For rape is not the individual tragedy of the woman or child concerned, but a matter of serious political concern. Consider the role of the state in the following:
Last year a study by the Medical Research Council (MRC) revealed that one in four men was willing to admit to a researcher that they had raped at least once (and some more often).
Last year, due to the changed legal definitions introduced by the 2007 Sexual Offences Act, the police simply combined the 20 or so different categories of sexual crimes into one and stated that 71500 sexual offences overall had been reported. Given the evidence that has now emerged of police manipulation of crime statistics, this number does not seem entirely trustworthy (especially when contrasted with the MRC's findings).
Further doubts about the validity of these figures are also raised by a close reading of the police's annual report.
If this data is to be believed, then South Africa accomplished an extraordinary world-first by having more adult men than children report being the victims of sexual offences.
It is astonishing that this finding raised absolutely no public comment or questioning of the police.
As for political will, this has been ebbing since at least 2005 when a moratorium was placed on the establishment of any further dedicated sexual offences courts.
In the five years since this decision was taken, the number of such courts has declined by a third.
In 2006 the then Police Commissioner Jackie Selebi effectively gutted the specialised Family Violence Child Protection and Sexual Offences (FCS) Units by breaking them apart into little, station-based teams.
At more or less the same time, on the grounds of cost, Parliament's portfolio committee on Justice refused to legislate the provision of comprehensive psycho-social services to rape survivors.
These problems have been further compounded by government departments' failure to meet many of the obligations imposed by the 2007 Sexual Offences Act.
Training programmes that should have been tabled within six months of the Act's promulgation have yet to see the light of Parliamentary day, as do annual reports setting out what each department has done to implement the Act.
The National Policy Framework (NPF), which should have been tabled within a year of the Act, remains missing in action.

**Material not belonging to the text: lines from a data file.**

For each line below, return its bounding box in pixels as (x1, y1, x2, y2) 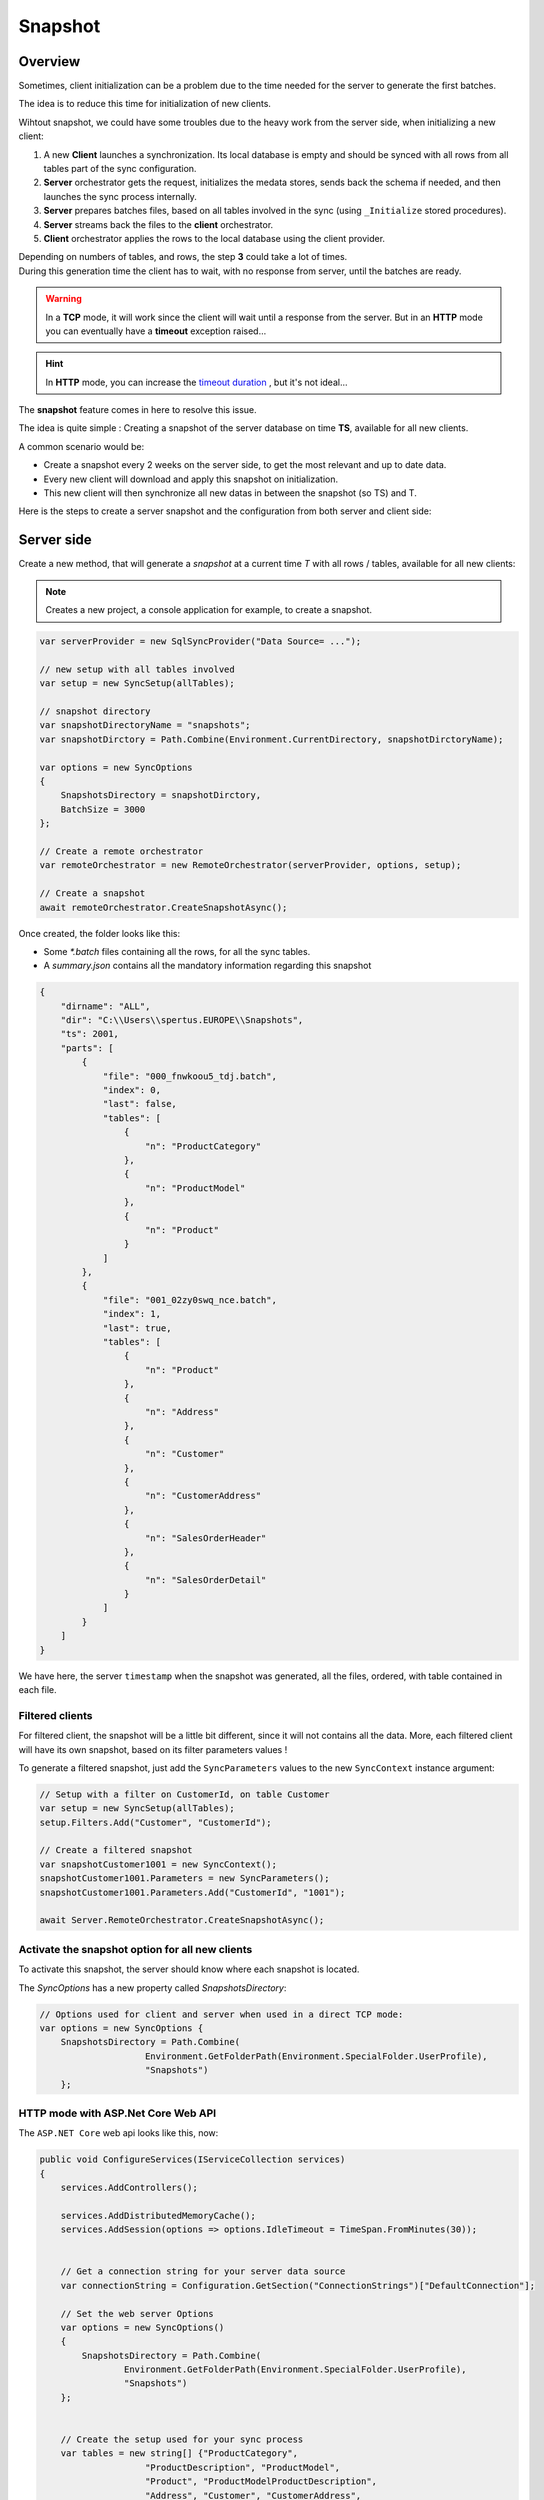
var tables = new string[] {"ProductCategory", (60, 2448, 299, 2459)
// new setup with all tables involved (39, 663, 235, 675)
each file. (18, 1684, 57, 1696)
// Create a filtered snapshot (39, 1845, 194, 1856)
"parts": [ (60, 1042, 114, 1054)
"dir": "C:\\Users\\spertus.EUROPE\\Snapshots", (60, 1015, 304, 1026)
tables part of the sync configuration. (43, 163, 197, 175)
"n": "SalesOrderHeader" (145, 1532, 267, 1544)

While a three-month extension for the NPF was sought and granted by Parliament, this deadline came and went unnoticed, effectively making the Justice Minister Jeff Radebe in breach of his own department's law since April 1 2009.

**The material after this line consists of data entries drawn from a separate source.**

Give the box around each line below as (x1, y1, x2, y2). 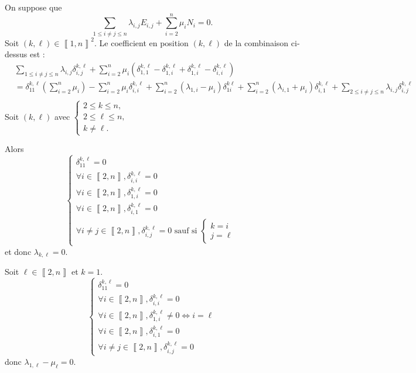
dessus (5, 48, 28, 60)
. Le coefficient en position (94, 36, 189, 49)
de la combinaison (224, 36, 289, 49)
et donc (5, 245, 32, 257)
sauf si (174, 227, 197, 236)
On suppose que (5, 1, 62, 13)
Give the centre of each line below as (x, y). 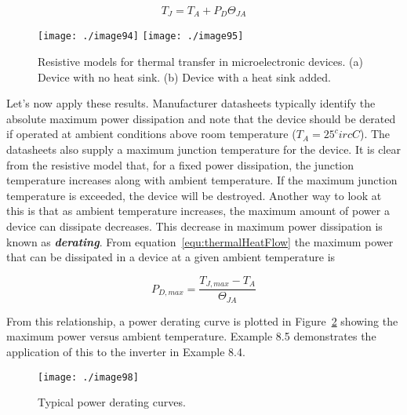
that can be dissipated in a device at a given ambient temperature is (171, 257)
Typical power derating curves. (112, 402)
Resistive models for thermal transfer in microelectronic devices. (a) (200, 62)
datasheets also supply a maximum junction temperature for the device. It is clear (203, 149)
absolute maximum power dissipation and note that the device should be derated (201, 118)
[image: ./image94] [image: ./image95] (141, 36)
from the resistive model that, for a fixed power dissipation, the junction (180, 164)
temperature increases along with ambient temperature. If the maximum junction (202, 180)
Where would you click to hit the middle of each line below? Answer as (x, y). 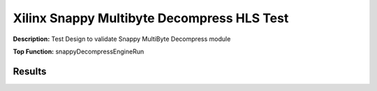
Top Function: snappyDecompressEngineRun (79, 51)
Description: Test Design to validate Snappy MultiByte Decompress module (122, 39)
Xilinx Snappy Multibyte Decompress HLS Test (151, 18)
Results (30, 71)
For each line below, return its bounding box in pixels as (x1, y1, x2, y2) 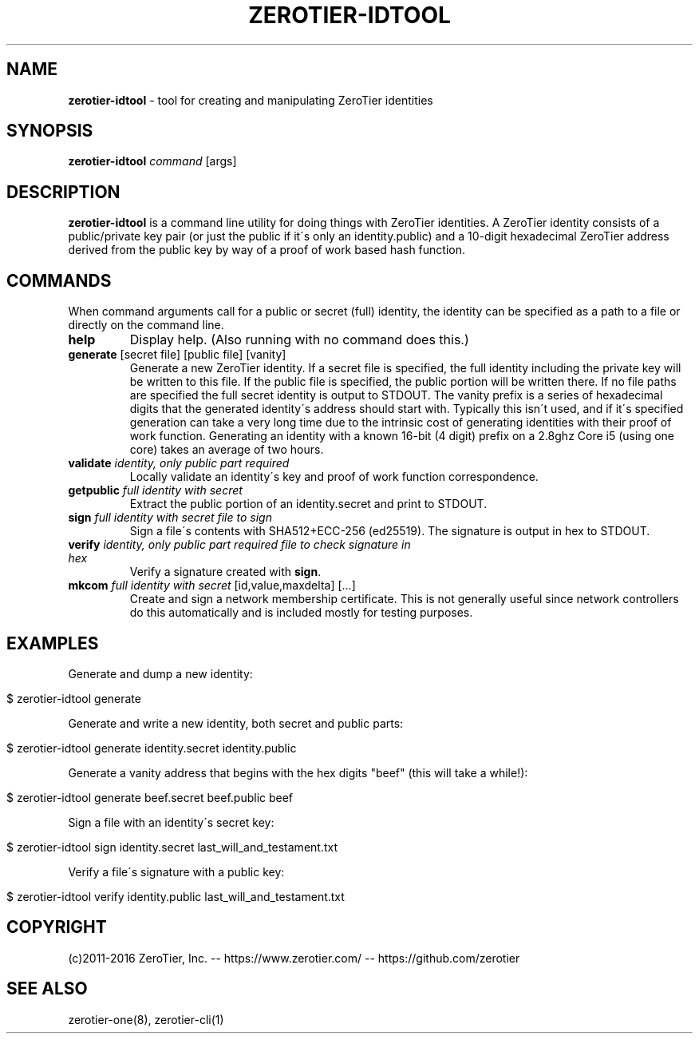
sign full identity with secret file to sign (68, 510, 272, 525)
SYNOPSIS (6, 121, 93, 141)
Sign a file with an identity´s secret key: (68, 815, 274, 829)
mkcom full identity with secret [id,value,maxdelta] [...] (68, 578, 356, 593)
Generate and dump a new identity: (68, 666, 253, 681)
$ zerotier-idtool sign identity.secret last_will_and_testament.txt (6, 840, 338, 854)
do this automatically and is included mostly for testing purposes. (129, 605, 473, 620)
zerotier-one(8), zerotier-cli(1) (68, 1012, 224, 1026)

All this shows that Parliament has not been effectively exercising its oversight role.
The only break in this insidious chain of reversals has been Police Minister Nathi Mthethwa's decision to reinstate and make fully functional the FCS Units by March 2011.

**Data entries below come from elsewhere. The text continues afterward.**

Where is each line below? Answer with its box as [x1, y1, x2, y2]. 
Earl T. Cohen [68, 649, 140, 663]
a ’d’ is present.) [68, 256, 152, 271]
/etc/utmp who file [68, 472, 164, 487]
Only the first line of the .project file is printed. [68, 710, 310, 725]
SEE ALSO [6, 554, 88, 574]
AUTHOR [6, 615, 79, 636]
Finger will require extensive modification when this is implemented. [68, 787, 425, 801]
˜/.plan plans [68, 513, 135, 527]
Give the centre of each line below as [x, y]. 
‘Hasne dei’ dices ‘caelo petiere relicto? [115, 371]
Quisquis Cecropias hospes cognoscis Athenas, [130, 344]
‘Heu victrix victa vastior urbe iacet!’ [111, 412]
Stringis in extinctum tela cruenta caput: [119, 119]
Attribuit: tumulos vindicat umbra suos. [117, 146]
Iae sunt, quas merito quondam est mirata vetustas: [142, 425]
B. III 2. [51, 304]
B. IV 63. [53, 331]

This rethink illustrates the vital link between public will and political will, with public pressure having played some role in this decision. Clearly, South Africans need to start demanding again because when public will is absent or weak, then political will is equally likely to evaporate.
So let us remember that rape and other forms of sexual offences are committed daily; they are not problems to be thought about only around Women's Day and the 16 Days of Activism.
Make rape a political issue once more by writing to the press, as well as to Parliament, to insist that laws be implemented effectively.
Find out just how friendly your local police station, hospital and court are to victims and demand changes where they are not.
If you are in any doubt as to the ineffectiveness of the criminal justice system, visit and engage with Tshwaranang's experiential exhibition "A Brick Wall" running this month at Constitution Hill.
The exhibition also provides visitors with the opportunity to share their ideas around what needs to be done to combat sexual violence in South Africa. Contact a women's organisation to find out what you can do to help. But whatever action you choose, make sure you do something.
As a society we simply cannot continue blundering along in our current ineffectual fashion, diluting the little we already have and leaving individual victims to shoulder the burden of sexual violence alone.